Observatoire National des Cultures Taurines

Observatoire National
des Cultures Taurines

 

Françoise Gilot par
Pierre Manciet 1947

  Picasso devant des plats
(détail) circa 1950

L’artiste confronté à la mort

 

Ce « livre-catalogue »[1] de l’exposition Picasso sous le soleil de Françoise, Nîmes et les toros, présentée du 24 mai au 7 octobre 2012 au Musée des cultures taurines de Nîmes, se lit avec délices.

 

Annie Maïllis, spécialiste en la matière, nous propose une « étude réservée à la mutation du traitement de la corrida [dans l’œuvre de Picasso] » (p. 149). Mais nul besoin d’aimer la corrida, ni même de la connaître, pour entrer dans cet éclairage des tauromachies du maître, documenté, minutieux et profond, toujours suggestif, jamais pédant. Picasso ne re-présente pas la tauromachie. C’est au contraire la tauromachie qui l’habite, qui entre en écho avec ce qui bouillonne en lui. Elle devient en quelque sorte le motif poétique par lequel il s’exprime. Et comme tout créateur de génie, c’est le mystère de l’Homme qu’il ex-pose à travers ses propres émotions taurines : l’Homme confronté à la vie, à la violence et à l’amour, sur arrière-fond de mort inéluctable. Nombre de préhistoriens ne pensent-ils pas que l’Homme aurait inventé l’art parce qu’il avait conscience qu’il allait mourir ?

Frappé depuis son plus jeune âge par l’affrontement brutal du picador et du toro, Picasso-« toro » en fait ensuite l’image de ses amours tumultueuses : Olga, Marie-Thérèse, Dora Maar… Avec le bonheur paisible trouvé auprès de Françoise Gilot, le sujet, plus léger, des banderilles apparaît, tandis que l’image de la femme s’efface des tauromachies.
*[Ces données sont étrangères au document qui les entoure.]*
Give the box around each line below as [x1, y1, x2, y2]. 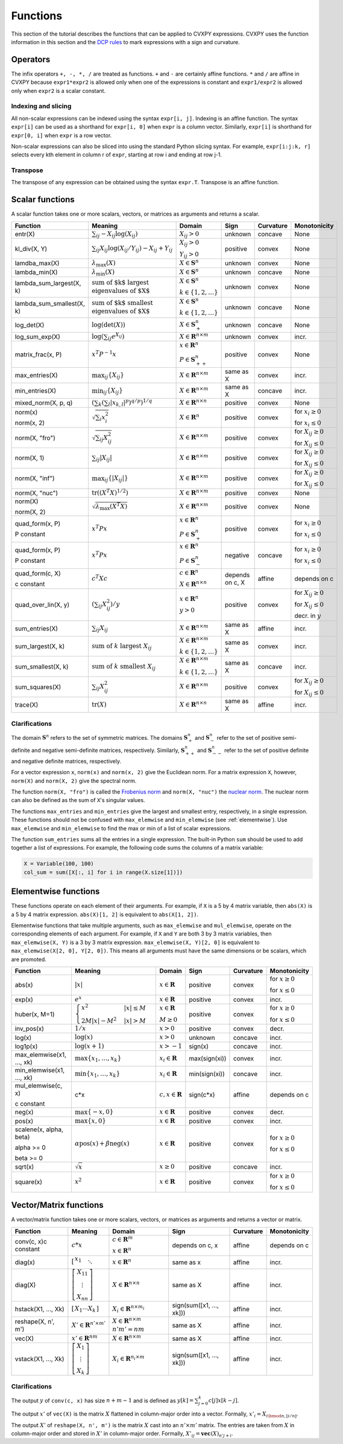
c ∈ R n [179, 568, 199, 577]
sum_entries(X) [14, 624, 58, 632]
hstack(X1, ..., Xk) [14, 1304, 65, 1313]
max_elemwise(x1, [14, 1051, 66, 1059]
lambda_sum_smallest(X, [14, 300, 86, 308]
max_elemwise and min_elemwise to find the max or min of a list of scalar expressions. [11, 824, 231, 832]
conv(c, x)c [14, 1237, 48, 1246]
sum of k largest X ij [91, 642, 152, 651]

Mais l’analyse d’Annie Maïllis va beaucoup plus loin, et je la trouve très convaincante. Non seulement la corrida devient le véhicule des émotions du peintre-graveur-potier-sculpteur -on connaît le génie protéiforme de Picasso-, mais elle rejoint et inspire sa manière même de peindre, de graver, de travailler la terre, de sculpter : la peinture-corrida comme art du geste sans repentir, de la fragilité, de l’éphémère… la peinture-corrida comme art de la vie affirmée face à la mort…

Évidemment, le livre fait la part belle au « soleil de Françoise » [Gilot], dont Annie Maïllis est proche et grâce à laquelle elle décrypte l’œuvre au plus près de la réalité, nous donnant accès à l’homme Picasso avec ses complexités et sa quête cachée, en même temps qu’à l’œuvre.
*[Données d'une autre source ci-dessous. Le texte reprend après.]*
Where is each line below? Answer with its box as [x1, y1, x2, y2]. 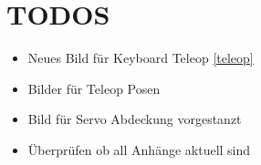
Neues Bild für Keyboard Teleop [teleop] [27, 48, 254, 67]
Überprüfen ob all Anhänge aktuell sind [27, 139, 251, 159]
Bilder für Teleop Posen [27, 78, 161, 98]
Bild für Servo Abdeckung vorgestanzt [27, 109, 242, 129]
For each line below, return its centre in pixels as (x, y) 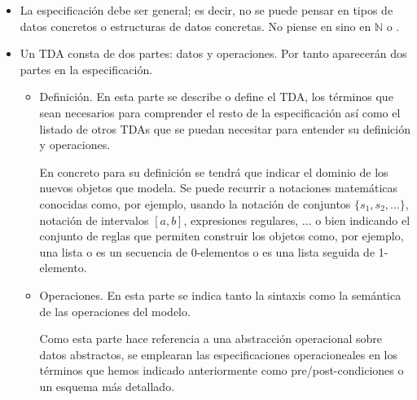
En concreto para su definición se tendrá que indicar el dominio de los (214, 171)
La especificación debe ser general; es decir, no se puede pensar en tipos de (206, 10)
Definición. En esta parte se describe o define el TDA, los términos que (216, 97)
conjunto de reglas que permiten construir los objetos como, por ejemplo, (222, 236)
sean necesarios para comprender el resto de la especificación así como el (220, 112)
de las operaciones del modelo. (115, 311)
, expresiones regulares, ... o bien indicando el (297, 220)
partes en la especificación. (86, 69)

Vaut-il mieux voir l’exposition ou lire le livre en premier ? Les deux approches ont leur légitimité. Mais il faut certainement avoir lu le livre pour profiter pleinement des œuvres, au-delà de l’émotion première.
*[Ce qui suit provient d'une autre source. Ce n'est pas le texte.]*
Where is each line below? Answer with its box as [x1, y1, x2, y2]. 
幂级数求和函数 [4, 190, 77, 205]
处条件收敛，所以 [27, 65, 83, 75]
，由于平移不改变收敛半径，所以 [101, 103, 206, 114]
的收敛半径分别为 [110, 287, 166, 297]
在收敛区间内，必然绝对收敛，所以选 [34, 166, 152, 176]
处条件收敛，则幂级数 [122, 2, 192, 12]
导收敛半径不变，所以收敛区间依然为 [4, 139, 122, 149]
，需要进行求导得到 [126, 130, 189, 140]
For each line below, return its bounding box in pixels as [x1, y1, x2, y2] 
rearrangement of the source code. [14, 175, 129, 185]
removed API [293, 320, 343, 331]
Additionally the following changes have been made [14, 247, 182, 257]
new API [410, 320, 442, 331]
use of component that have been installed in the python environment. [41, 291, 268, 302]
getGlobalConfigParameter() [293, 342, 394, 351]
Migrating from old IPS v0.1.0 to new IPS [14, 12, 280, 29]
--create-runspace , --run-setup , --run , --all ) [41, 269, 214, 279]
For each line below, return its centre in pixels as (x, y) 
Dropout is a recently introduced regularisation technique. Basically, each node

Qui aime se confronter à la création artistique moderne, souvent énigmatique, aura grand plaisir à « lire » les tauromachies de Picasso en compagnie d’Annie Maïllis, d’autant plus que l’iconographie est aussi riche que pertinente. L’aficionado pourra, en outre, s’y ouvrir aux profondeurs de la passion qu’il ressent mais qu’il a tant de mal à exprimer. Le détracteur, de son côté, pourra s’y ouvrir à la puissance symbolique de ce spectacle qui lui semble honteuse « boucherie ». Personne ne pourra faire l’économie de se trouver plongé dans le mystère de l’Homme et renvoyé à sa propre existence.

C’est le propre des créations de génie. Merci à Annie Maïllis de nous y introduire.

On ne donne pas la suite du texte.